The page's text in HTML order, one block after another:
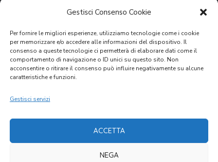
Gestisci Consenso Cookie
Per fornire le migliori esperienze, utilizziamo tecnologie come i cookie
per memorizzare e/o accedere alle informazioni del dispositivo. Il
consenso a queste tecnologie ci permetterà di elaborare dati come il
comportamento di navigazione o ID unici su questo sito. Non
acconsentire o ritirare il consenso può influire negativamente su alcune
caratteristiche e funzioni.
Gestisci servizi
ACCETTA
NEGA
Tutti i modi per donare
Per le aziende
5perMille
Rimani aggiornato sulle nostre attività.
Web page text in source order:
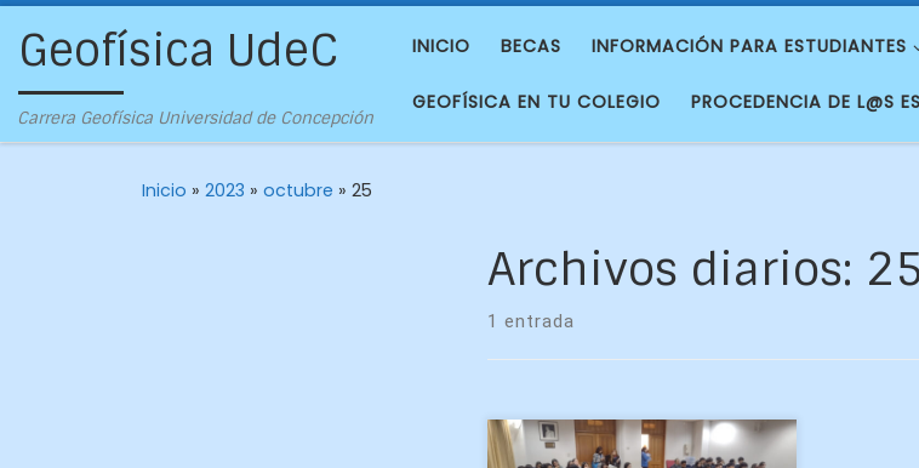
Geofísica UdeC
Carrera Geofísica Universidad de Concepción
INICIO BECAS INFORMACIÓN PARA ESTUDIANTES
GEOFÍSICA EN TU COLEGIO PROCEDENCIA DE L@S
Inicio » 2023 » octubre » 25
Archivos diarios:
1 entrada
Una charla acerca de las
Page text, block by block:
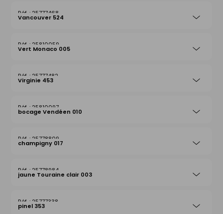
25777468
Vancouver 524
25810059
Vert Monaco 005
25777482
Virginie 453
25810097
bocage Vendéen 010
25778809
champigny 017
25778984
jaune Touraine clair 003
25777338
pinel 353
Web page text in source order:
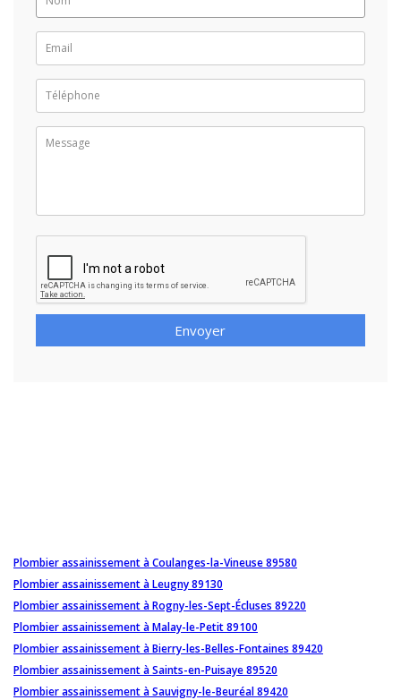
Envoyer
Plombier assainissement à Coulanges-la-Vineuse 89580
Plombier assainissement à Leugny 89130
Plombier assainissement à Rogny-les-Sept-Écluses 89220
Plombier assainissement à Malay-le-Petit 89100
Plombier assainissement à Bierry-les-Belles-Fontaines 89420
Plombier assainissement à Saints-en-Puisaye 89520
Plombier assainissement à Sauvigny-le-Beuréal 89420
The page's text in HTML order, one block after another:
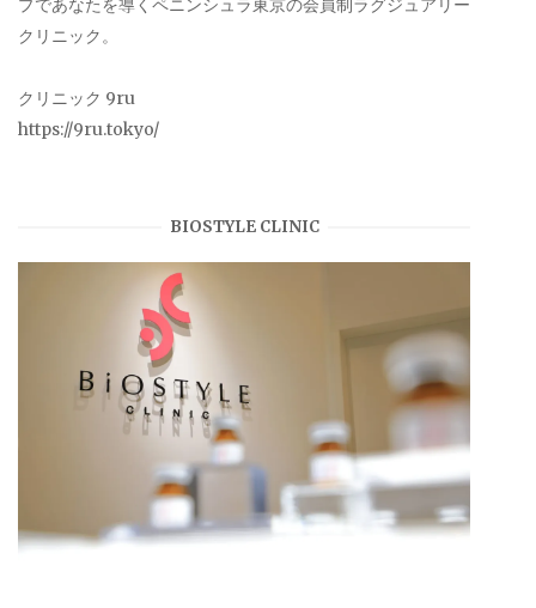
プであなたを導くペニンシュラ東京の会員制ラグジュアリー
クリニック。
クリニック 9ru
https://9ru.tokyo/
BIOSTYLE CLINIC
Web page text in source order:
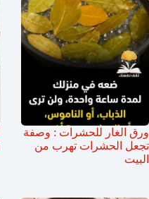
ورق الغار للحشرات : وصفة
تجعل الحشرات تهرب من
البيت
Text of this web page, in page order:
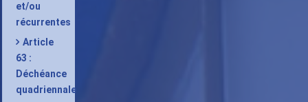
et/ou
récurrentes
Article
63 :
Déchéance
quadriennale
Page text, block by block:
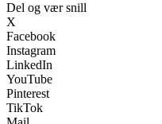
Del og vær snill
X
Facebook
Instagram
LinkedIn
YouTube
Pinterest
TikTok
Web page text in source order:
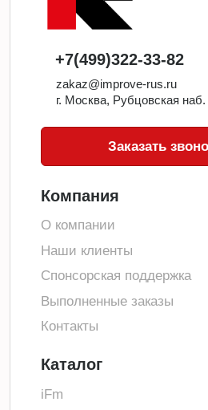
+7(499)322-33-82
zakaz@improve-rus.ru
г. Москва, Рубцовская наб.
Заказать
Компания
О компании
Наши клиенты
Спонсорская поддержка
Выполненные заказы
Контакты
Каталог
iFm
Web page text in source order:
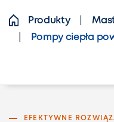
Produkty
Pompy ciepła
EFEKTYWNE

TASK DESCRIPTION:
Omit every picture, then write out the entries above exactly.

RESULT OF THE EXERCISE:
The page's text in HTML order, one block after another:
Gestisci Consenso Cookie
Per fornire le migliori esperienze, utilizziamo tecnologie come i cookie
per memorizzare e/o accedere alle informazioni del dispositivo. Il
consenso a queste tecnologie ci permetterà di elaborare dati come il
comportamento di navigazione o ID unici su questo sito. Non
acconsentire o ritirare il consenso può influire negativamente su alcune
caratteristiche e funzioni.
Gestisci servizi
ACCETTA
NEGA
Tutti i modi per donare
Per le aziende
5perMille
Rimani aggiornato sulle nostre attività.
Web page text in source order:
Geofísica UdeC
Carrera Geofísica Universidad de Concepción
INICIO BECAS INFORMACIÓN PARA ESTUDIANTES
GEOFÍSICA EN TU COLEGIO PROCEDENCIA DE L@S
Inicio » 2023 » octubre » 25
Archivos diarios:
1 entrada
Una charla acerca de las
Page text, block by block:
25777468
Vancouver 524
25810059
Vert Monaco 005
25777482
Virginie 453
25810097
bocage Vendéen 010
25778809
champigny 017
25778984
jaune Touraine clair 003
25777338
pinel 353
Web page text in source order:
Envoyer
Plombier assainissement à Coulanges-la-Vineuse 89580
Plombier assainissement à Leugny 89130
Plombier assainissement à Rogny-les-Sept-Écluses 89220
Plombier assainissement à Malay-le-Petit 89100
Plombier assainissement à Bierry-les-Belles-Fontaines 89420
Plombier assainissement à Saints-en-Puisaye 89520
Plombier assainissement à Sauvigny-le-Beuréal 89420
The page's text in HTML order, one block after another:
プであなたを導くペニンシュラ東京の会員制ラグジュアリー
クリニック。
クリニック 9ru
https://9ru.tokyo/
BIOSTYLE CLINIC
Web page text in source order:
ورق الغار للحشرات : وصفة
تجعل الحشرات تهرب من
البيت
Text of this web page, in page order:
et/ou
récurrentes
Article
63 :
Déchéance
quadriennale
Page text, block by block:
Del og vær snill
X
Facebook
Instagram
LinkedIn
YouTube
Pinterest
TikTok
Web page text in source order:
+7(499)322-33-82
zakaz@improve-rus.ru
г. Москва, Рубцовская наб.
Заказать
Компания
О компании
Наши клиенты
Спонсорская поддержка
Выполненные заказы
Контакты
Каталог
iFm
Web page text in source order:
Produkty
Pompy ciepła
EFEKTYWNE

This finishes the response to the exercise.